Analyzed by a psychology professor, Daniel T. Willingham (who wrote "The Reading Mind: A Cognitive Approach to Understanding How the Mind Reads"), in the NYT:
Although writing lacks symbols for prosody [the pitch, tempo and stress of spoken words], experienced readers infer it as they go.... But the inferences can go wrong, and hearing the audio version — and therefore the correct prosody — can aid comprehension....
That assumes a good narrator. I listen to many audiobooks, and I've found mistakes in prosody. When someone else is imposing their understanding of the meaning of the words, you have the added task — if you bother to do it — of judging whether the reader is getting the right meaning.
It sounds as if comprehension should be easier when listening than reading, but that’s not always true... Although students spent equivalent time with each format, on a written quiz two days later the readers scored 81 percent and the listeners 59 percent.... When we focus, we slow down. We reread the hard bits. We stop and think....

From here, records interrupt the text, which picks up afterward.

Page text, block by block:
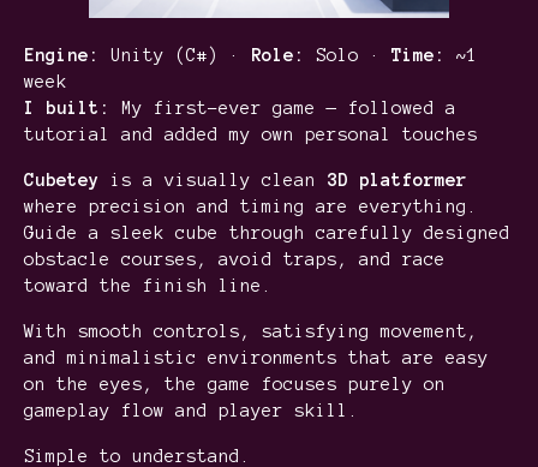
Engine: Unity (C#) · Role: Solo · Time:
~1
week
I built:
My first-ever game — followed a
tutorial and added my own personal touches
Cubetey is a visually clean 3D platformer
where precision and timing are everything.
Guide a sleek cube through carefully designed
obstacle courses, avoid traps, and race
toward the finish line.
With smooth controls, satisfying movement,
and minimalistic environments that are easy
on the eyes, the game focuses purely on
gameplay flow and player skill.
Simple to understand.
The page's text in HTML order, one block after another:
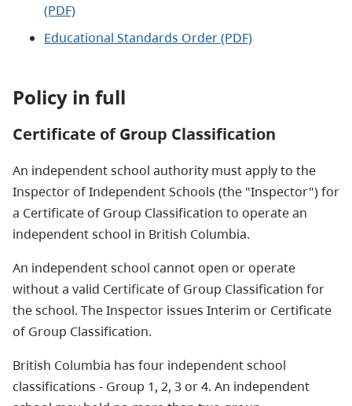
(PDF)
Educational Standards Order (PDF)
Policy in full
Certificate of Group Classification
An independent school authority must apply to the
Inspector of Independent Schools (the "Inspector") for
a Certificate of Group Classification to operate an
independent school in British Columbia.
An independent school cannot open or operate
without a valid Certificate of Group Classification for
the school. The Inspector issues Interim or Certificate
of Group Classification.
British Columbia has four independent school
classifications - Group 1, 2, 3 or 4. An independent
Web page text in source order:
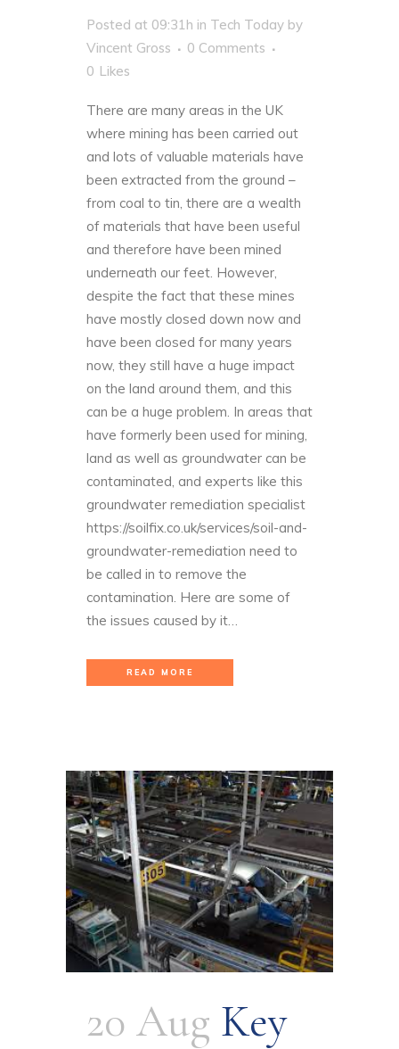
Posted at 09:31h in Tech Today by
Vincent Gross
0 Comments
0 Likes
There are many areas in the UK
where mining has been carried out
and lots of valuable materials have
been extracted from the ground –
from coal to tin, there are a wealth
of materials that have been useful
and therefore have been mined
underneath our feet. However,
despite the fact that these mines
have mostly closed down now and
have been closed for many years
now, they still have a huge impact
on the land around them, and this
can be a huge problem. In areas that
have formerly been used for mining,
land as well as groundwater can be
contaminated, and experts like this
groundwater remediation specialist
https://soilfix.co.uk/services/soil-and-
groundwater-remediation need to
be called in to remove the
contamination. Here are some of
the issues caused by it…
READ MORE
20 Aug Key
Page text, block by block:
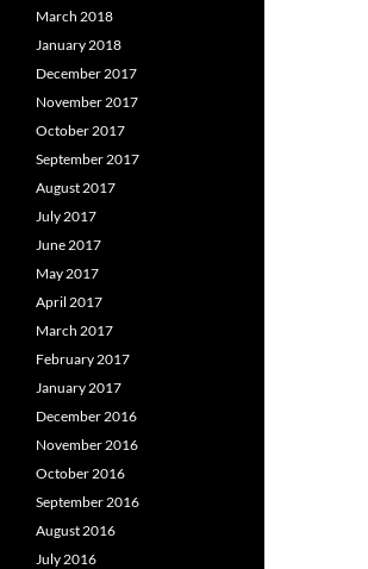
March 2018
January 2018
December 2017
November 2017
October 2017
September 2017
August 2017
July 2017
June 2017
May 2017
April 2017
March 2017
February 2017
January 2017
December 2016
November 2016
October 2016
September 2016
August 2016
July 2016
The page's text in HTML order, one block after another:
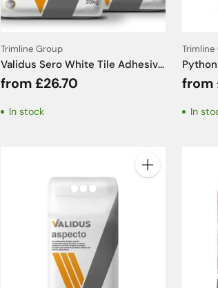
Trimline Group
Validus Sero White Tile Adhesive
C2TE S1 - 20kg
from £26.70
In stock
Trimline
C2TE
from
In
Quantity
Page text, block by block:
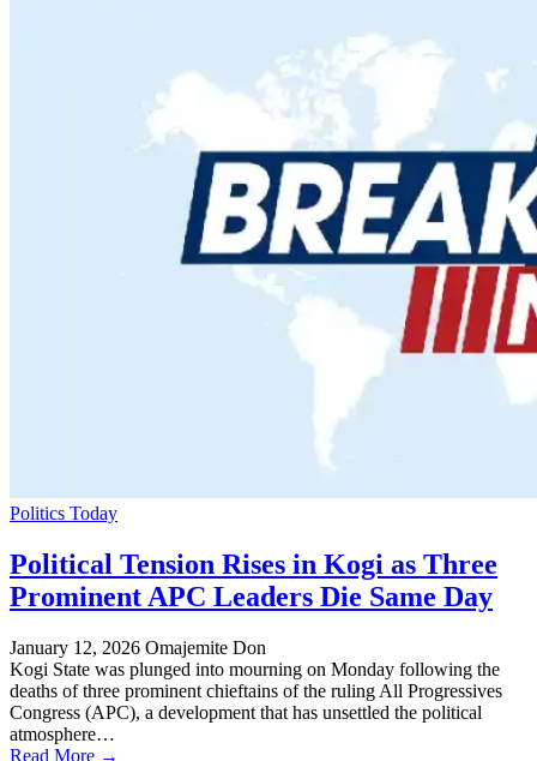
Politics Today
Political Tension Rises in Kogi as Three
Prominent APC Leaders Die Same Day
January 12, 2026 Omajemite Don
Kogi State was plunged into mourning on Monday following the
deaths of three prominent chieftains of the ruling All Progressives
Congress (APC), a development that has unsettled the political
atmosphere…
Read More →
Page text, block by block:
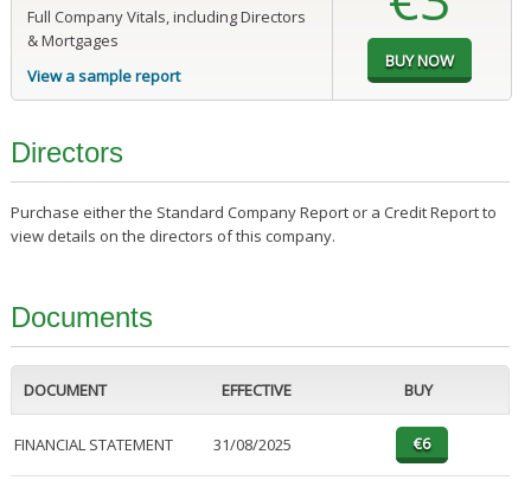
Full Company Vitals, including Directors
& Mortgages
View a sample report
Directors
Purchase either the Standard Company Report or a Credit Report to
view details on the directors of this company.
Documents
DOCUMENT EFFECTIVE BUY
FINANCIAL STATEMENT 31/08/2025

You can pause an audiobook (and rewind and relisten). If the material is difficult, you really should. I usually get the Kindle version of a book and add the audio version, and I listen to the audio while walking but I often then go to the text to find parts I want to experience in the visual form and to think about more (or blog about!). With an audiobook, you might treat it more like music and relisten. If the reader's performance is excellent, it can become like a favorite song. I have some audiobooks I've listened to a hundred times.
So although one core process of comprehension serves both listening and reading, difficult texts demand additional mental strategies. Print makes those strategies easier to use. Consistent with that interpretation, researchers find that people’s listening and reading abilities are more similar for simple narratives than for expository prose. Stories tend to be more predictable and employ familiar ideas, and expository essays more likely include unfamiliar content and require more strategic reading.

This conclusion — equivalence for easy texts and an advantage to print for hard ones — is open to changes in the future. As audiobooks become more common, listeners will gain experience in comprehending them and may improve, and publishers may develop ways of signaling organization auditorily....
The article begins and ends with a focuses on something that I think is a silly concern: Whether it's "cheating" to listen to an audiobook.